START Data provided
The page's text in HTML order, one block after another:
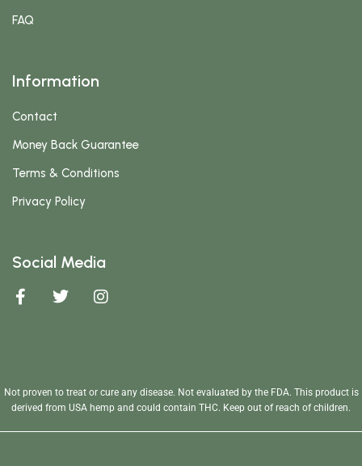
FAQ
Information
Contact
Money Back Guarantee
Terms & Conditions
Privacy Policy
Social Media
Not proven to treat or cure any disease. Not evaluated by the FDA. This product is
derived from USA hemp and could contain THC. Keep out of reach of children.
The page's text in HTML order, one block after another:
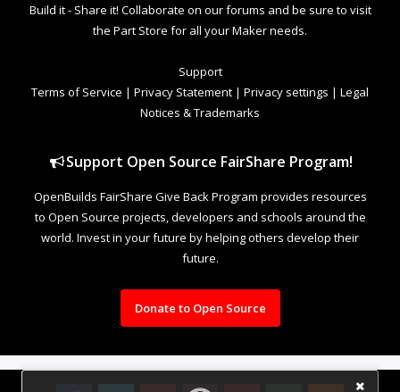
END Data provided
__The problem__
Output a verbatim copy of all entries above; no pictures go in it.

__Final answer__
The page's text in HTML order, one block after another:
FAQ
Information
Contact
Money Back Guarantee
Terms & Conditions
Privacy Policy
Social Media
Not proven to treat or cure any disease. Not evaluated by the FDA. This product is
derived from USA hemp and could contain THC. Keep out of reach of children.
The page's text in HTML order, one block after another:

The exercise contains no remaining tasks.